Neuroradiology. 1991;33(4):326-30. doi: 10.1007/BF00587816.
The association of X-linked mixed deafness with stapes gusher has been recognized for 20 years, and imaging studies by polytomography have shown dilatation of the lateral end of the internal auditory meatus (IAM) in some cases. We have made genetic linkage studies in 7 pedigrees in whom deafness was inherited in an X-linked manner. All patients had a full range of audiometric and vestibular function tests. Thin section high resolution CT in two planes was used to assess the state of the middle and inner ears. We found a distinctive inner ear deformity in some of the deaf males characterised not only by a wide bulbous IAM but more importantly, by deficient or absent bone between the lateral end of the IAM and the basal turn of the cochlea. We believe that this results in a communication between the subarachnoid space in the IAM and the perilymph in the cochlea, leading to perilymphatic hydrops and a "gusher" if the stapes is disturbed. Moreover, some of the obligate female carriers seem to have a milder form of the same anomaly associated with slight hearing loss. Genetic studies on some of the deaf males with apparently normal inner ear anatomy suggest a different locus on the X chromosome and hence a different pathogenesis for the deafness.

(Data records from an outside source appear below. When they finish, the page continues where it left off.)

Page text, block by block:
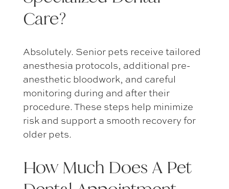
Care?
Absolutely. Senior pets receive tailored
anesthesia protocols, additional pre-
anesthetic bloodwork, and careful
monitoring during and after their
procedure. These steps help minimize
risk and support a smooth recovery for
older pets.
How Much Does A Pet
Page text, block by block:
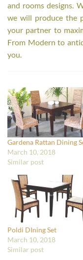
and rooms designs.
we will produce the
your partner to
From Modern to
you.
Gardena Rattan Dining
March 10, 2018
Similar post
Poldi DIning Set
March 10, 2018
Similar post
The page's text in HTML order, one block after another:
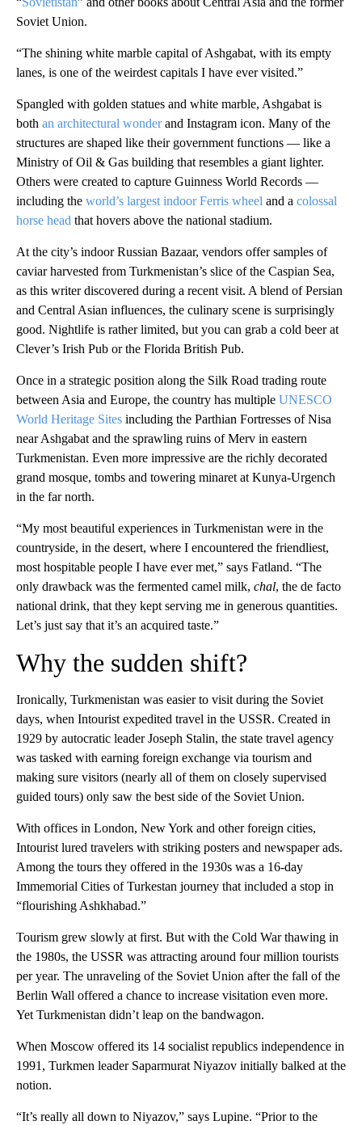
Soviet Union.
“The shining white marble capital of Ashgabat, with its empty
lanes, is one of the weirdest capitals I have ever visited.”
Spangled with golden statues and white marble, Ashgabat is
both an architectural wonderand Instagram icon. Many of the
structures are shaped like their government functions — like a
Ministry of Oil & Gas building that resembles a giant lighter.
Others were created to capture Guinness World Records —
including the world’s largest indoor Ferris wheel and a colossal
horse head that hovers above the national stadium.
At the city’s indoor Russian Bazaar, vendors offer samples of
caviar harvested from Turkmenistan’s slice of the Caspian Sea,
as this writer discovered during a recent visit. A blend of Persian
and Central Asian influences, the culinary scene is surprisingly
good. Nightlife is rather limited, but you can grab a cold beer at
Clever’s Irish Pub or the Florida British Pub.
Once in a strategic position along the Silk Road trading route
between Asia and Europe, the country has multiple UNESCO
World Heritage Sites including the Parthian Fortresses of Nisa
near Ashgabat and the sprawling ruins of Merv in eastern
Turkmenistan. Even more impressive are the richly decorated
grand mosque, tombs and towering minaret at Kunya-Urgench
in the far north.
“My most beautiful experiences in Turkmenistan were in the
countryside, in the desert, where I encountered the friendliest,
most hospitable people I have ever met,” says Fatland. “The
only drawback was the fermented camel milk, chal, the de facto
national drink, that they kept serving me in generous quantities.
Let’s just say that it’s an acquired taste.”
Why the sudden shift?
Ironically, Turkmenistan was easier to visit during the Soviet
days, when Intourist expedited travel in the USSR. Created in
1929 by autocratic leader Joseph Stalin, the state travel agency
was tasked with earning foreign exchange via tourism and
making sure visitors (nearly all of them on closely supervised
guided tours) only saw the best side of the Soviet Union.
With offices in London, New York and other foreign cities,
Intourist lured travelers with striking posters and newspaper ads.
Among the tours they offered in the 1930s was a 16-day
Immemorial Cities of Turkestan journey that included a stop in
“flourishing Ashkhabad.”
Tourism grew slowly at first. But with the Cold War thawing in
the 1980s, the USSR was attracting around four million tourists
per year. The unraveling of the Soviet Union after the fall of the
Berlin Wall offered a chance to increase visitation even more.
Yet Turkmenistan didn’t leap on the bandwagon.
When Moscow offered its 14 socialist republics independence in
1991, Turkmen leader Saparmurat Niyazov initially balked at the
notion.
“It’s really all down to Niyazov,” says Lupine. “Prior to the

X连锁混合性聋与镫骨井喷的关联已被认识20年,多层体层摄影术的影像学研究显示,部分病例内耳道(IAM)外侧端有扩张。我们对7个以X连锁方式遗传耳聋的家系进行了基因连锁研究。所有患者均进行了全面的听力测定和前庭功能测试。采用两个平面的薄层高分辨率CT评估中耳和内耳的状况。我们在部分耳聋男性中发现了一种独特的内耳畸形,其特征不仅在于IAM呈宽阔的球根状,更重要的是,在IAM外侧端与耳蜗底转之间缺乏骨质或骨质缺失。我们认为,这导致了IAM内的蛛网膜下腔与耳蜗内的外淋巴之间相通,若镫骨受到干扰,就会导致外淋巴积水和“井喷”。此外,一些必然的女性携带者似乎有相同异常的较轻形式,并伴有轻度听力损失。对一些内耳解剖结构明显正常的耳聋男性进行的基因研究表明,X染色体上存在不同的基因座,因此耳聋的发病机制也不同。